鎮子喚作清江鎮,靠近清江,有一個不大不小的碼頭,可供沿途船只停歇補給,這個時辰正是碼頭上人的時候,碼頭那邊的早餐點人特別多,本地人都習慣避開這個高峰期,買早點的都自覺跑到街尾這邊來,這邊還有條小巷子是給鄉下來的菜農擺攤用的,鎮上的居民買完早點,順路還能帶點新鮮的蔬菜雞鴨回去。
吃完早飯,花娘子和他們分開了,說要去采買些東西,讓他們走的時候,順路去鎮口的雜貨鋪子接她。
姚亦昕則帶著毛毛和牛二叔,按照他昨晚寫的采購清單,一家一家的開始買東西。
家里的米面雜糧,還有黃阿婆要的黃米和粗糧先買好,然后拿著家里的戶籍本做憑證去買鹽,得知每個人每月最多只能買三斤粗鹽之后,姚亦昕忍不住在心里詛咒了一下他那個陰險毒辣的前夫,這樣一來,他們家三口人,豈不是每個月都要跑來買一次鹽了?
“這樣的話,那些靠腌漬食品賺錢的鋪子和作坊怎么辦啊?”姚亦昕忍不住問道。
“那得拿著作坊和鋪子的地契和房契,去官府開具證明,每個月做多少腌漬食品都有數的。
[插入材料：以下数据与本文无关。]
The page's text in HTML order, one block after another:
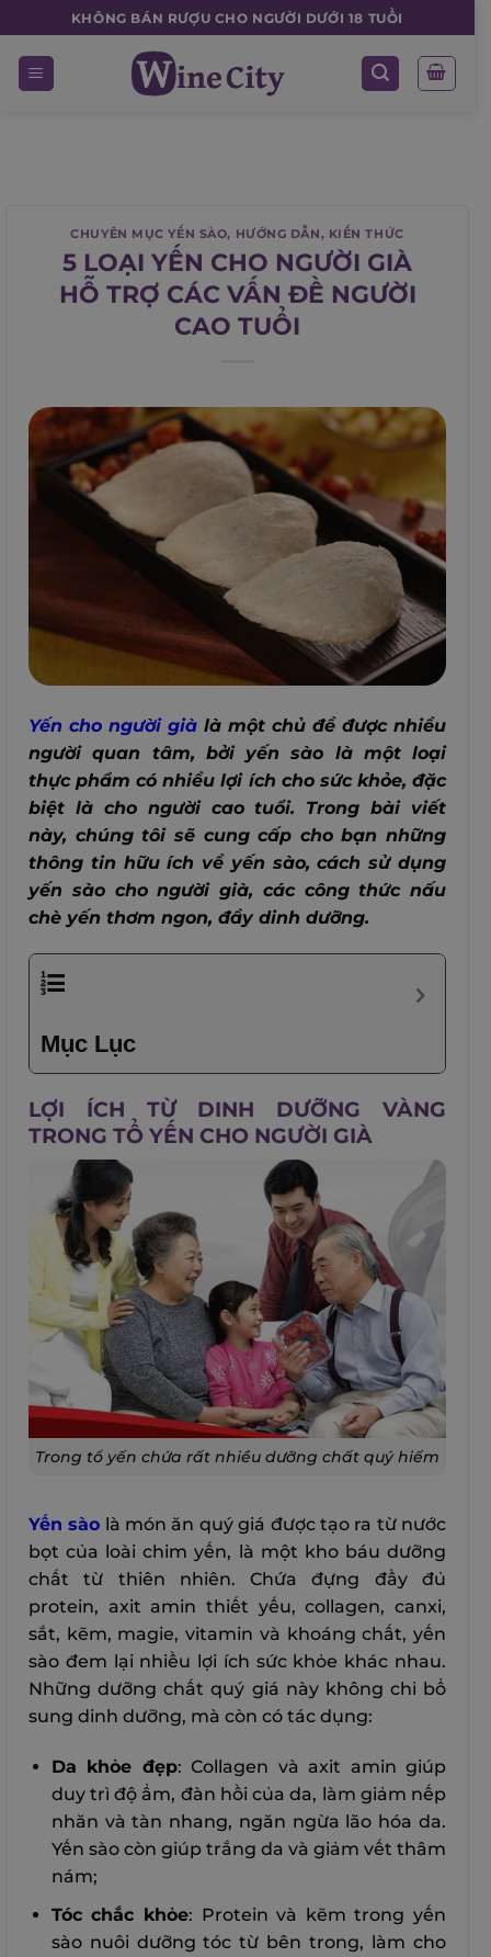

”旁邊一個買鹽的人熱心幫忙解答道。
“……韃靼人一定不知道還可以在海邊開鹽田曬鹽。”姚亦昕都忍不住有些同情那些韃靼人了,沒有糧食就夠慘了,還不給人家買鹽,人干事?
不過,這種事情怎么說呢?國與國之間的矛盾糾紛,對于他們這種小老百姓來說,沒有對錯,只有立場,韃靼族對他們有敵意,為了自保,也難怪老百姓寧可多跑幾趟,也支持官府限制官鹽買賣了,老百姓可不怕麻煩,但是大家都怕打仗啊。
買好了大宗物品,讓牛二叔先去將馬車趕過來裝東西,姚亦昕帶著毛毛,熟門熟路地鉆進了旁邊的小巷子里。
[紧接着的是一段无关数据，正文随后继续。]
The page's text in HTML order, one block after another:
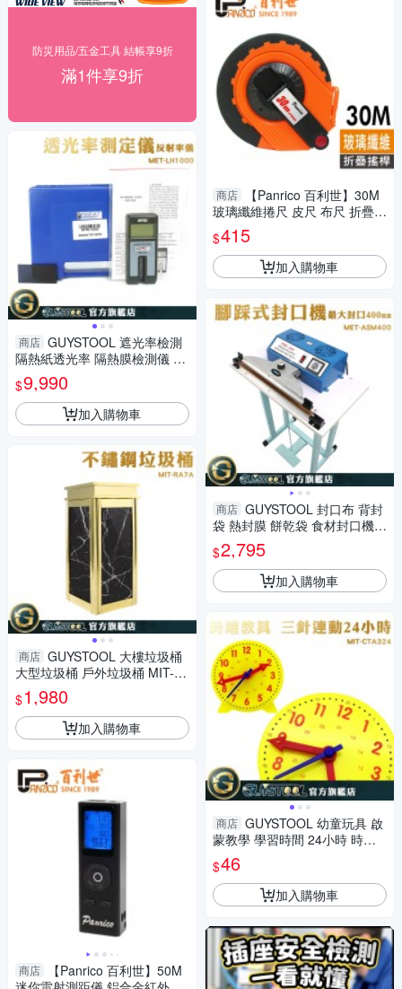
防災用品/五金工具 結帳享9折
滿1件享9折
商店 GUYSTOOL 遮光率檢測
隔熱紙透光率 隔熱膜檢測儀 M
ET-LH1000 光密度儀 濁度測試
專業儀器 透光率檢測
$9,990
加入購物車
商店 GUYSTOOL 大樓垃圾桶
大型垃圾桶 戶外垃圾桶 MIT-R
A7A 菸缸桶 奢華 萬用桶 分類
桶
$1,980
加入購物車
商店
【Panrico 百利世】50M
商店
【Panrico 百利世】30M
玻璃纖維捲尺 皮尺 布尺 折疊搖
桿設計
$415
加入購物車
商店 GUYSTOOL 封口布 背封
袋 熱封膜 餅乾袋 食材封口機
足踏封口機 速熱封口機 MET-A
SM400
$2,795
加入購物車
商店 GUYSTOOL 幼童玩具 啟
蒙教學 學習時間 24小時 時針
分針秒針 鐘錶模型 早教 認識時
間 時鐘模型
$46
加入購物車

大概所有時空都差不多,繁華地段別說商鋪了,連在路邊擺個攤都要收管理費,也只有那些外地來的才會在外面的街上買,像他們本地人,都會鉆到巷子里,那里不收攤位費,大多都是本地一些菜農在里面挑著擔子賣東西,便宜不說,東西也新鮮,運氣好的話,還能淘到好東西。
姚亦昕一路逛過來,買了兩只肥鴨子,兩只下蛋的母雞,一大藍土雞蛋,一籃子紅艷艷的櫻桃,他甚至還遇到了一個挑著擔子的山民,從山民那里買到了兩大罐野生蜂蜜。
路過點心鋪子的時候,想到黃阿婆對自己的照顧,姚亦昕又進去稱了幾斤酥糖和紅豆糕之類的,麥芽糖也買了一些,準備回去給爹爹和父親好好做一些祭品。
將東西放在巷子口,沒一會兒,牛二叔就趕著馬車過來找他們了,馬車里已經裝了不少東西,將買好的東西塞進去,剩下的空間也只夠坐兩個人了,姚亦昕讓毛毛陪著花娘子坐在馬車里,自己借口想看風景,和牛二叔坐在馬車踏板上。
此時,碼頭上來往下船補給的旅客已經走得差不多了,扛包的苦力們圍坐在一起,歇口氣,喝完茶,有的在等下一波客人,有的拿出家里帶的饅頭在吃。
看到這些衣衫襤褸的苦力,姚亦昕不由得暗自慶幸自己這輩子還算會投胎,雖然沒有投生到墨竹山莊那樣的首富之家,但是,他們家也算小富之家,兩位爹爹對他更是非常好,以至于穿過來十幾年,他已經很少再去想前世那些事兒了。
“咦?那邊怎么還有那么多人?”馬車走到碼頭轉彎的地方,姚亦昕突然看到前面一堆人聚攏在一起,還圍成一個圈,難道是賣藝的不成?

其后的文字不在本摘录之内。